With his experience of two tenures as external affairs minister, Mukherjee is now doing to the finance ministry what he did earlier during his stint as defence minister. During the time that he was defence minister, Mukherjee internationalized the defence ministry: he created a new formal framework for defence relations with the US, unveiled new vistas of bilateral defence ties with Japan and explored bilateral defence confidence building in Beijing.

In the finance ministry, there has always been a post reserved for a diplomat, an Indian Foreign Service officer whose overseas exposure could be tapped in the pursuit of external relations.
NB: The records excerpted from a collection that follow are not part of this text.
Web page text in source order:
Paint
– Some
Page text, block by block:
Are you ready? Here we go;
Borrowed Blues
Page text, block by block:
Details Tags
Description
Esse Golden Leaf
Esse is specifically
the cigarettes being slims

But until recently, such borrowed expertise from the IFS has been under-utilized and used merely to deal with difficult bilateral relationships with foreign countries that the finance ministry could not handle on its own.
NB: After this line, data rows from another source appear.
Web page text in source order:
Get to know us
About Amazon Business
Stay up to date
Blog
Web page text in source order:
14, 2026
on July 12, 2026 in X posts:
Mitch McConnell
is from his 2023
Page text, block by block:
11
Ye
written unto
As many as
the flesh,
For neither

But under Mukherjee’s stewardship as finance minister, the incumbent IFS officer, Venu Rajamony, who has been consul-general in Dubai, embassy spokesperson in Washington and an acknowledged expert on China, has been tasked with the job of recasting his ministry’s relations with the outside world in its totality. The first major international event as part of such change will take place in New Delhi next month when an Eminent Persons’ Forum on 25 years of the Asian Development Bank’s partnership with India in the context of Asia’s future will convene in New Delhi. Thereafter, in 2013, India will host the 46th annual meeting of the ADB in May 2013.

The finance ministry’s long-term goal in doing these is to refashion India as a “model” borrower from multilateral financial institutions. This will be done taking into account that although India is now a trillion-dollar economy, its total borrowing from international institutions is merely around $32 billion.

The bulk of the fiscal flows into the country is now from the private sector. Besides, money is no longer an issue, a sea change from the years when New Delhi would accept any money that came its way by way of development assistance. Indeed, an IFS officer’s mandate in the finance ministry earlier was to somehow secure those aid flows. But now with a streamlining of procedures, the quality of money, that is the worth of the projects for which funding is coming in is being reoriented.

As a result, under Mukherjee’s “Finance Plus” criteria, both Central ministries and state governments are being instructed to send for purposes of soliciting international assistance only project proposals which have the revised elements. Proposals which have transformational impact on society and are innovative in leveraging funds will get priority support. It is a worthwhile change in approach with an external affairs twist that is well worth pursuing as the finance ministry embraces the outside world.